How does the bio/dad feel?
Which dad will be supporting or help supporting them?
If they keep bio-dad's name, does the new stepfather threaten the marriage?

If the stepfather causes misery in the family or leaves over this, I say good riddance, but I know that's hard to do.


----------



## IKE (Nov 6, 2017)

Not sure if she legally had to have his permission or not but from what I understand my mom once ask my dad if he would allow her to change my last name to that of my stepdads and apparently my dad said, "hell no !".......from day one my stepdad and I never hit it off (to put it mildly) so I'm glad I was able to keep my dads  surname.


----------



## Aunt Bea (Nov 6, 2017)

IMO the names should be left as is unless the father was some sort of evil doer like John Wilkes Booth or Ted Bundy.


----------



## Lara (Nov 6, 2017)

I saw on the news that a baby was born this halloween so the mother named it Frankenstein (I think the middle name). Now that's an issue. 

But otherwise the children's  names should remain as is until the child is old enough to decide on whether or not they want it changed.
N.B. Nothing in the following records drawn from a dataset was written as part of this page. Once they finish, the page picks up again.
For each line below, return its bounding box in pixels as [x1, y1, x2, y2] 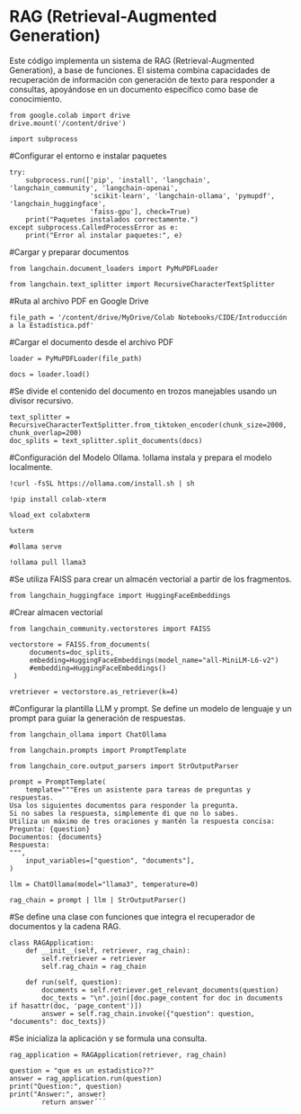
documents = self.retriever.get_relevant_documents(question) [41, 985, 279, 994]
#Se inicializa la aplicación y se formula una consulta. [9, 1033, 208, 1044]
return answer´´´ [41, 1097, 106, 1107]
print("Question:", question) [9, 1082, 123, 1091]
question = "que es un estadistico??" [9, 1065, 155, 1075]
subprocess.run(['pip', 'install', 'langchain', [25, 176, 211, 185]
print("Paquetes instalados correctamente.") [25, 214, 199, 224]
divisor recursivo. [9, 394, 74, 406]
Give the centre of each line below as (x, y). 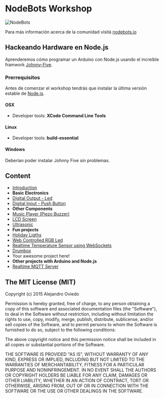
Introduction (25, 188)
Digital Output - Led (32, 198)
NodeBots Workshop (49, 9)
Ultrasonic (23, 224)
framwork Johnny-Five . (29, 64)
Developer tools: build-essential (45, 138)
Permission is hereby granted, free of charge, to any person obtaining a (78, 304)
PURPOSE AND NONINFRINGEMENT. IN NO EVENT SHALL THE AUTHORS (81, 370)
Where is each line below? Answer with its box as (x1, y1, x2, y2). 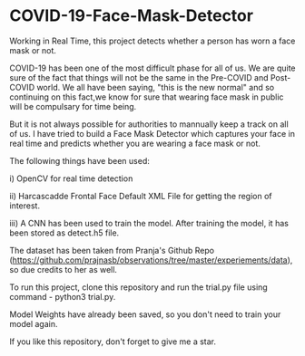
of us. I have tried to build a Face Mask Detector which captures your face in (9, 128, 295, 139)
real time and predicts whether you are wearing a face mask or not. (9, 138, 261, 149)
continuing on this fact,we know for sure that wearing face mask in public (9, 91, 284, 102)
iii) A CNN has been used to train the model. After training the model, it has (9, 217, 289, 228)
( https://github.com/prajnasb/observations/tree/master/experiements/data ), (9, 255, 293, 265)
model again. (9, 318, 58, 329)
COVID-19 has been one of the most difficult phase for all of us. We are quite (9, 63, 297, 73)
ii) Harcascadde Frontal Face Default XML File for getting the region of (9, 190, 272, 201)

Is your hypothetical scenario such that the bio-dad is still present in the children's lives or is he MIA? That might make a difference but maybe not.


----------



## Butterfly (Nov 9, 2017)

I don't think the children's surnames should change unless the stepfather legally adopts them and that would take either the bio-father's agreement or the court's terminating his parental rights for cause.  I'm even doubtful that minor children's names could be legally changed without bio-dad's approval, anyway.  Would depend on the state, of course, but I seriously doubt you could do it here.


----------



## Pappy (Nov 9, 2017)

I did want my name to be the same as my step-Dad. I was only eight but felt it was something I wanted and needed to do. As I look back and found out my real dad was quite hurt when I did this, I don’t think I would have done it. Big difference between an eight year old mind and an eighty year old mind.


----------



## nvtribefan (Nov 9, 2017)

I'm of the school that believes it's their business.

If she gave her kids her surname, there's never an issue.


----------